## Problem
Give again only those lines from the start of the entries through the line holding "and promotions.", leaving them as they are.

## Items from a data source
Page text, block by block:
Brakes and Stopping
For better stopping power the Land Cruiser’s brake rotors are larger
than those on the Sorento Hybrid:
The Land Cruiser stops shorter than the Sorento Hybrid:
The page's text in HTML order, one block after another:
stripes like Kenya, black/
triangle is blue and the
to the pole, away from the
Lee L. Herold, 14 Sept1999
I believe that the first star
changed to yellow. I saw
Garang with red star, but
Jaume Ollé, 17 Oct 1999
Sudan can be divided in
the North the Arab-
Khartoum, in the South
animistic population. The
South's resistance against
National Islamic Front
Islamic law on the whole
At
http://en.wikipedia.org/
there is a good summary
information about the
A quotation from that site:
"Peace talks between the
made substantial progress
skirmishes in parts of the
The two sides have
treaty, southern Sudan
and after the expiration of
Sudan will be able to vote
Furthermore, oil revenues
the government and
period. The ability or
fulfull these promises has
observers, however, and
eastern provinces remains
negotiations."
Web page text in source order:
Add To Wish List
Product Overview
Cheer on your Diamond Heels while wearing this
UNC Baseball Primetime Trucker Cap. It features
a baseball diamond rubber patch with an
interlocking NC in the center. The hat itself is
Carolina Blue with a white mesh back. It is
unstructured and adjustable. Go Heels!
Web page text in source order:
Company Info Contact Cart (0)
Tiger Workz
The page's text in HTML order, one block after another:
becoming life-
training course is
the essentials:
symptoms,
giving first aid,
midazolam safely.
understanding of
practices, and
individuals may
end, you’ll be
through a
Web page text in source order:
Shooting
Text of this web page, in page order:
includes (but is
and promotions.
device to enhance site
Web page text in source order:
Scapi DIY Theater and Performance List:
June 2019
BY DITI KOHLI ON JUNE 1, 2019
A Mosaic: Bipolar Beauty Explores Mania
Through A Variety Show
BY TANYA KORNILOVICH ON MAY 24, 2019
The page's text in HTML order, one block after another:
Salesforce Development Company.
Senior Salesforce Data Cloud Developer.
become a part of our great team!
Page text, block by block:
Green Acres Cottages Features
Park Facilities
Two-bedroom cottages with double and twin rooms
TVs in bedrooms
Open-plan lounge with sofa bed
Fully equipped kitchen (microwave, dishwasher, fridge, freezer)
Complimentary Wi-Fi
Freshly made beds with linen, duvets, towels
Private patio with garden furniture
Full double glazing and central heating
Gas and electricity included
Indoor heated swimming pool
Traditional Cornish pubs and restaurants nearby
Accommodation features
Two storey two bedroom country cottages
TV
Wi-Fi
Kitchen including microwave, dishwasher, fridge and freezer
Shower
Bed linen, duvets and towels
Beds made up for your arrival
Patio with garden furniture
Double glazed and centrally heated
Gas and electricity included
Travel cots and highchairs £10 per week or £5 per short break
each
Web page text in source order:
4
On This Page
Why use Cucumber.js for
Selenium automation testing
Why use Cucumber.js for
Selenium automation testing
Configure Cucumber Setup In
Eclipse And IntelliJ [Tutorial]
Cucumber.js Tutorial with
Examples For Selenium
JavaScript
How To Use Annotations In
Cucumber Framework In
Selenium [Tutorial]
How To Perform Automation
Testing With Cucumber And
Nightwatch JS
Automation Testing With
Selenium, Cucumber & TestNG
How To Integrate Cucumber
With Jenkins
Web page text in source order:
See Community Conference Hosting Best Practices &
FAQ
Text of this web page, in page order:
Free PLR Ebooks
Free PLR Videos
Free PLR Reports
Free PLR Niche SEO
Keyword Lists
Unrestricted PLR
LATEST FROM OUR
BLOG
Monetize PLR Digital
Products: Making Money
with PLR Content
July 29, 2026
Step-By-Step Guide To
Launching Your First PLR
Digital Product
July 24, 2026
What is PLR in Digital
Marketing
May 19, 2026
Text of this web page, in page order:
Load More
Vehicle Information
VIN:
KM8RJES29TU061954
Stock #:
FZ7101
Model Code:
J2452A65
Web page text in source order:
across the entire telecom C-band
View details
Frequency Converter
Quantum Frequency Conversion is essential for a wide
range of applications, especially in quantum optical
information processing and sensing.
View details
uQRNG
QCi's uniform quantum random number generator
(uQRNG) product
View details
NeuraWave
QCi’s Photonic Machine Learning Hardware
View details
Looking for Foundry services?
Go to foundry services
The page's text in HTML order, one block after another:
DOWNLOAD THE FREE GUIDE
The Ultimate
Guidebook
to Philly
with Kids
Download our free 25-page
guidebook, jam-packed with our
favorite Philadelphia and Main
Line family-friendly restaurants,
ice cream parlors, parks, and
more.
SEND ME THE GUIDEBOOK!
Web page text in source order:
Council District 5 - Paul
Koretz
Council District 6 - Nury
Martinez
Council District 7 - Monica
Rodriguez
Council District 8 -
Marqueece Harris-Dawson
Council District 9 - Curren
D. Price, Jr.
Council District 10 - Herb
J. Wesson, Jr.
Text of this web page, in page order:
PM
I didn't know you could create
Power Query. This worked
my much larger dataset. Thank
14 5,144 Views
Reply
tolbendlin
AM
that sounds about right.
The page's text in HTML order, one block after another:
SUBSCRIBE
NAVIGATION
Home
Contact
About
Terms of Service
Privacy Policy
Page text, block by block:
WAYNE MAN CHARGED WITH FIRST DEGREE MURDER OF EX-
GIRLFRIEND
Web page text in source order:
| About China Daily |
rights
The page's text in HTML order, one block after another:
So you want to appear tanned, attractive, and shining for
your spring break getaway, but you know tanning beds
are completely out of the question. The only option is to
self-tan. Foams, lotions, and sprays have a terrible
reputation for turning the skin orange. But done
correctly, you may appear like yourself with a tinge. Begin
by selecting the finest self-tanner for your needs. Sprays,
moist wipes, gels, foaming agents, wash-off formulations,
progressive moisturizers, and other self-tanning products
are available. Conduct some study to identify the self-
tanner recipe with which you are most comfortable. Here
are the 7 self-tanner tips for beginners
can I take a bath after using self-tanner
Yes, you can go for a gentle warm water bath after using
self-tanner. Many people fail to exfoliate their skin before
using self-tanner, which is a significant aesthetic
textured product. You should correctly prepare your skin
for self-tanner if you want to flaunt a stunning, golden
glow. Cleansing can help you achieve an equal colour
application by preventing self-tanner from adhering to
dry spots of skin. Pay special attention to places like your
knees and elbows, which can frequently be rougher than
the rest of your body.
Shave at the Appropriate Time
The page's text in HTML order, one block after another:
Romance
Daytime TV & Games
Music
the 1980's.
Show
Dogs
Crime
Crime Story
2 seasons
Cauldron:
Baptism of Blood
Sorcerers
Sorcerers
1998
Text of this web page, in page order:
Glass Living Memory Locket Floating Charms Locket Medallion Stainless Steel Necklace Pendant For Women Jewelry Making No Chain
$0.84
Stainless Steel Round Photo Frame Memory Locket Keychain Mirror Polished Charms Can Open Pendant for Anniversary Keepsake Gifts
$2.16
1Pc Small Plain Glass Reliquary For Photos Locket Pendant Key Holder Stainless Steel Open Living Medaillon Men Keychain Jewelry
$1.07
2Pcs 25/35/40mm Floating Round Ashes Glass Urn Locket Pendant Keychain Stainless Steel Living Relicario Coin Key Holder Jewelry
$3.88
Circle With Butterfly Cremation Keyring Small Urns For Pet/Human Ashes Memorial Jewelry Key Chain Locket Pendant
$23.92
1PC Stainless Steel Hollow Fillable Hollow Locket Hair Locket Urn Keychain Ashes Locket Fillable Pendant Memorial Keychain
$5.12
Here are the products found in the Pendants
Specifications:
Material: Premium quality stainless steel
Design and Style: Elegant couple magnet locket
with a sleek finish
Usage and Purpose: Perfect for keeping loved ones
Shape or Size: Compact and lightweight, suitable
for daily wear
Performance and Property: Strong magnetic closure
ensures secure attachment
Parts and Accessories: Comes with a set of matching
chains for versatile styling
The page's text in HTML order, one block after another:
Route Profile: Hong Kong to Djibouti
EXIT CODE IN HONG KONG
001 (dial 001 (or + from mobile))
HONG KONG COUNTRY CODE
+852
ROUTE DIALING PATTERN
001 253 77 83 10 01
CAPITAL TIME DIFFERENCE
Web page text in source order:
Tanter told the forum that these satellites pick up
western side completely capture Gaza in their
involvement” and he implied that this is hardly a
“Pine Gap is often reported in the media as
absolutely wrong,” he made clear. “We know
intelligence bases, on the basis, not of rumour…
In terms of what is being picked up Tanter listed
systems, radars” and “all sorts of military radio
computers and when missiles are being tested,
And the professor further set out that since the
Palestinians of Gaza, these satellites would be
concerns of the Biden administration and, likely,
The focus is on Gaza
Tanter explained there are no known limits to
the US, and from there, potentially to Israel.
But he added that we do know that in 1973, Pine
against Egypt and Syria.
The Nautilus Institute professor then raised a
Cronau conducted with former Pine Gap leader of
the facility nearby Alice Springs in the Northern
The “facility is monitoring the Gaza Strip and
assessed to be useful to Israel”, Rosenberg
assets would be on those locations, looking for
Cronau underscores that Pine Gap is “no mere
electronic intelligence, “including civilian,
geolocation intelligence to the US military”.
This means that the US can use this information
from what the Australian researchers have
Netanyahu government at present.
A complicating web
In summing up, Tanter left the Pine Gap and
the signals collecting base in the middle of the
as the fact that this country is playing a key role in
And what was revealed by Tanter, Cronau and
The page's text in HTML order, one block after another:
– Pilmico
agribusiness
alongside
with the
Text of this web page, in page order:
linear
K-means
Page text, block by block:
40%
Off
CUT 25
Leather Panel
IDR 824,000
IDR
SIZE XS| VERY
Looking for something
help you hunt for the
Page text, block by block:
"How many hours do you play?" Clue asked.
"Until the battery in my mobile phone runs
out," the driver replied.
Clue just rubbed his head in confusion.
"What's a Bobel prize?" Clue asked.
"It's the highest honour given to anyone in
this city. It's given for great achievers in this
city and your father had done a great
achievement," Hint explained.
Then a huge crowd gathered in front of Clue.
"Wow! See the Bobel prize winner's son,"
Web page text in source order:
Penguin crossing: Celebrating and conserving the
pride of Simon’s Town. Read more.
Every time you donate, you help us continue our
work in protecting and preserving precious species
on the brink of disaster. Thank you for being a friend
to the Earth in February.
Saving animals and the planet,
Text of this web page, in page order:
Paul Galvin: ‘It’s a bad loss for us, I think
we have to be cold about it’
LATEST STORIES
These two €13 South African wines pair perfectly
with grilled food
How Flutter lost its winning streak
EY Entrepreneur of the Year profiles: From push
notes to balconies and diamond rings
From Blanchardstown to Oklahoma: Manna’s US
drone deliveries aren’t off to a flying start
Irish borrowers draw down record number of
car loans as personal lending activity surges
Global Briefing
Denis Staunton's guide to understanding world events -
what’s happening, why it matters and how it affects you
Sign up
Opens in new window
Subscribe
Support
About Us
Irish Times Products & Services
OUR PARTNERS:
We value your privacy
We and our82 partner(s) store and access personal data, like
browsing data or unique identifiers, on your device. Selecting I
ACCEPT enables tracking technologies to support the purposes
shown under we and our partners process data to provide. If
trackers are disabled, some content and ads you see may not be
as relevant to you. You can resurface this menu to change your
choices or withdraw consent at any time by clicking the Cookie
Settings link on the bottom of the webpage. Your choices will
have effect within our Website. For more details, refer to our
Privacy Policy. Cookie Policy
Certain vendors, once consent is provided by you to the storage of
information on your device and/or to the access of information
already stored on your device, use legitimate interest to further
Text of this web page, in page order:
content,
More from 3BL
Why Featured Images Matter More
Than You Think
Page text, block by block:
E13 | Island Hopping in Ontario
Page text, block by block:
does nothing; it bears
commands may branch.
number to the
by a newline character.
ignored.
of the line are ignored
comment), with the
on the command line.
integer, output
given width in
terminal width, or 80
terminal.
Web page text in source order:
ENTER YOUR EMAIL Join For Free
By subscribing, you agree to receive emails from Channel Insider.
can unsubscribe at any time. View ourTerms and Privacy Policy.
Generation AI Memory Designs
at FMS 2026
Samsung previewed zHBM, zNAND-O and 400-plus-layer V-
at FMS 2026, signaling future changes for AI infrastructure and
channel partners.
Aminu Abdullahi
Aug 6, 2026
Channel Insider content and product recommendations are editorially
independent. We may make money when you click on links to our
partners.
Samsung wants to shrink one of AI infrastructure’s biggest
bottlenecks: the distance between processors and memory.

## Solution for this exercise
Page text, block by block:
Brakes and Stopping
For better stopping power the Land Cruiser’s brake rotors are larger
than those on the Sorento Hybrid:
The Land Cruiser stops shorter than the Sorento Hybrid:
The page's text in HTML order, one block after another:
stripes like Kenya, black/
triangle is blue and the
to the pole, away from the
Lee L. Herold, 14 Sept1999
I believe that the first star
changed to yellow. I saw
Garang with red star, but
Jaume Ollé, 17 Oct 1999
Sudan can be divided in
the North the Arab-
Khartoum, in the South
animistic population. The
South's resistance against
National Islamic Front
Islamic law on the whole
At
http://en.wikipedia.org/
there is a good summary
information about the
A quotation from that site:
"Peace talks between the
made substantial progress
skirmishes in parts of the
The two sides have
treaty, southern Sudan
and after the expiration of
Sudan will be able to vote
Furthermore, oil revenues
the government and
period. The ability or
fulfull these promises has
observers, however, and
eastern provinces remains
negotiations."
Web page text in source order:
Add To Wish List
Product Overview
Cheer on your Diamond Heels while wearing this
UNC Baseball Primetime Trucker Cap. It features
a baseball diamond rubber patch with an
interlocking NC in the center. The hat itself is
Carolina Blue with a white mesh back. It is
unstructured and adjustable. Go Heels!
Web page text in source order:
Company Info Contact Cart (0)
Tiger Workz
The page's text in HTML order, one block after another:
becoming life-
training course is
the essentials:
symptoms,
giving first aid,
midazolam safely.
understanding of
practices, and
individuals may
end, you’ll be
through a
Web page text in source order:
Shooting
Text of this web page, in page order:
includes (but is
and promotions.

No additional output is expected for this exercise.